WHAT TO DO => All records below are to be transcribed exactly, with every picture left out.
DATASET RECORDS below:
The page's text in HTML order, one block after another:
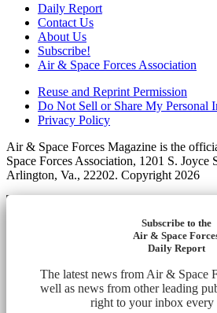
Daily Report
Contact Us
About Us
Subscribe!
Air & Space Forces Association
Reuse and Reprint Permission
Do Not Sell or Share My Personal
Privacy Policy
Air & Space Forces Magazine is the
Space Forces Association, 1201 S. Joyce
Arlington, Va., 22202. Copyright 2026
Subscribe to the
Air & Space
Daily Report
The latest news from Air & Space
well as news from other leading
right to your inbox every
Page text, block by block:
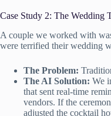
Case Study 2: The Wedding
A couple we worked with
were terrified their wedding
The Problem:
The AI Solution: We
that sent real-time
vendors. If the
adjusted the cocktail
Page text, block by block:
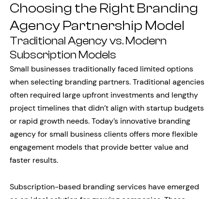
Choosing the Right Branding
Agency Partnership Model
Traditional Agency vs. Modern
Subscription Models
Small businesses traditionally faced limited options
when selecting branding partners. Traditional agencies
often required large upfront investments and lengthy
project timelines that didn’t align with startup budgets
or rapid growth needs. Today’s innovative branding
agency for small business clients offers more flexible
engagement models that provide better value and
faster results.
Subscription-based branding services have emerged
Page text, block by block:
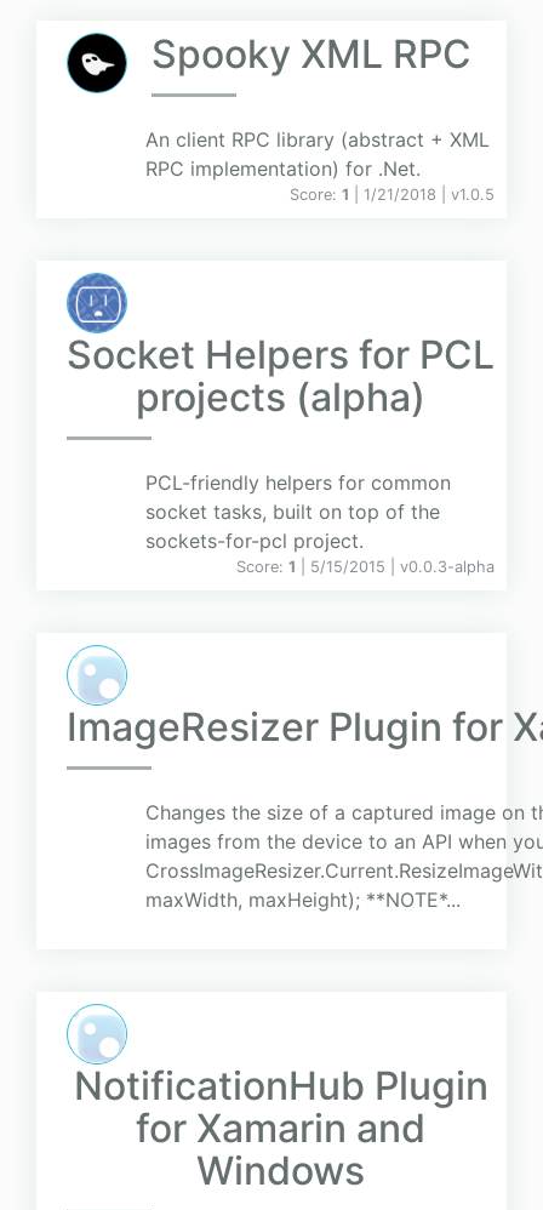
Spooky XML RPC
An client RPC library (abstract + XML
RPC implementation) for .Net.
Score: 1 | 1/21/2018 | v1.0.5
Socket Helpers for PCL
projects (alpha)
PCL-friendly helpers for common
socket tasks, built on top of the
sockets-for-pcl project.
Score: 1 | 5/15/2015 | v0.0.3-alpha
ImageResizer Plugin for
Changes the size of a captured image on
images from the device to an API when
maxWidth, maxHeight); **NOTE*...
NotificationHub Plugin
for Xamarin and
Windows
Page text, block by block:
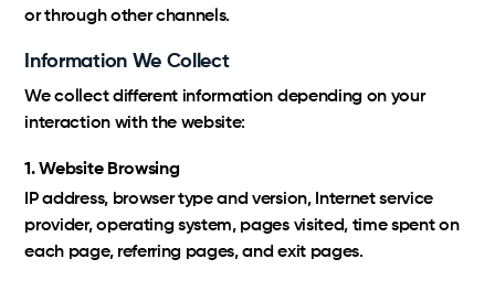
Amazon, Walmart, Costco; international expertise to
or through other channels.
Information We Collect
We collect different information depending on your
interaction with the website:
1. Website Browsing
IP address, browser type and version, Internet service
provider, operating system, pages visited, time spent on
each page, referring pages, and exit pages.
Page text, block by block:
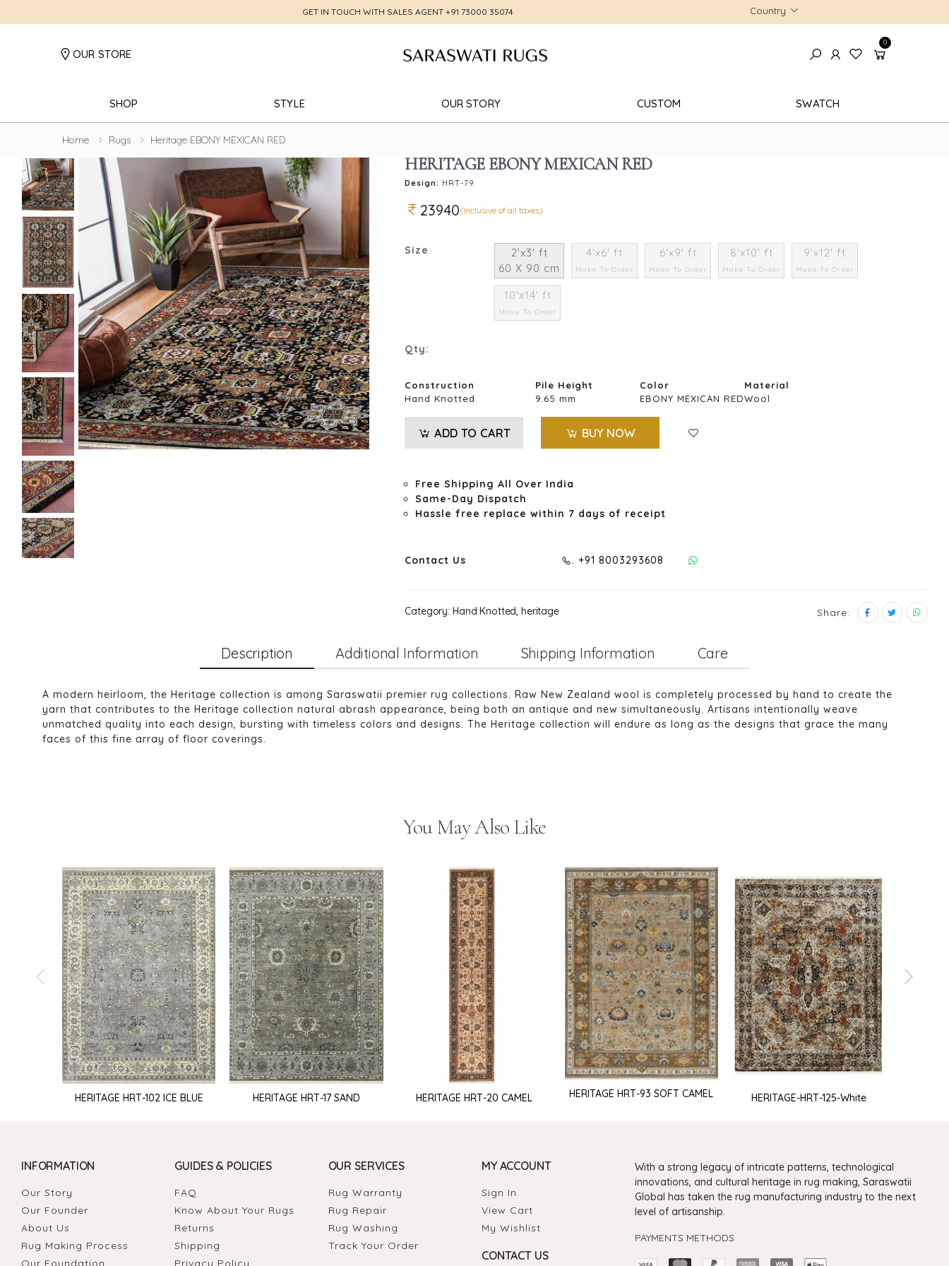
End of DATASET RECORDS.
ANSWER BOX =>
The page's text in HTML order, one block after another:
Daily Report
Contact Us
About Us
Subscribe!
Air & Space Forces Association
Reuse and Reprint Permission
Do Not Sell or Share My Personal
Privacy Policy
Air & Space Forces Magazine is the
Space Forces Association, 1201 S. Joyce
Arlington, Va., 22202. Copyright 2026
Subscribe to the
Air & Space
Daily Report
The latest news from Air & Space
well as news from other leading
right to your inbox every
Page text, block by block:
Case Study 2: The Wedding
A couple we worked with
were terrified their wedding
The Problem:
The AI Solution: We
that sent real-time
vendors. If the
adjusted the cocktail
Page text, block by block:
Choosing the Right Branding
Agency Partnership Model
Traditional Agency vs. Modern
Subscription Models
Small businesses traditionally faced limited options
when selecting branding partners. Traditional agencies
often required large upfront investments and lengthy
project timelines that didn’t align with startup budgets
or rapid growth needs. Today’s innovative branding
agency for small business clients offers more flexible
engagement models that provide better value and
faster results.
Subscription-based branding services have emerged
Page text, block by block:
Spooky XML RPC
An client RPC library (abstract + XML
RPC implementation) for .Net.
Score: 1 | 1/21/2018 | v1.0.5
Socket Helpers for PCL
projects (alpha)
PCL-friendly helpers for common
socket tasks, built on top of the
sockets-for-pcl project.
Score: 1 | 5/15/2015 | v0.0.3-alpha
ImageResizer Plugin for
Changes the size of a captured image on
images from the device to an API when
maxWidth, maxHeight); **NOTE*...
NotificationHub Plugin
for Xamarin and
Windows
Page text, block by block:
Amazon, Walmart, Costco; international expertise to
or through other channels.
Information We Collect
We collect different information depending on your
interaction with the website:
1. Website Browsing
IP address, browser type and version, Internet service
provider, operating system, pages visited, time spent on
each page, referring pages, and exit pages.
Page text, block by block:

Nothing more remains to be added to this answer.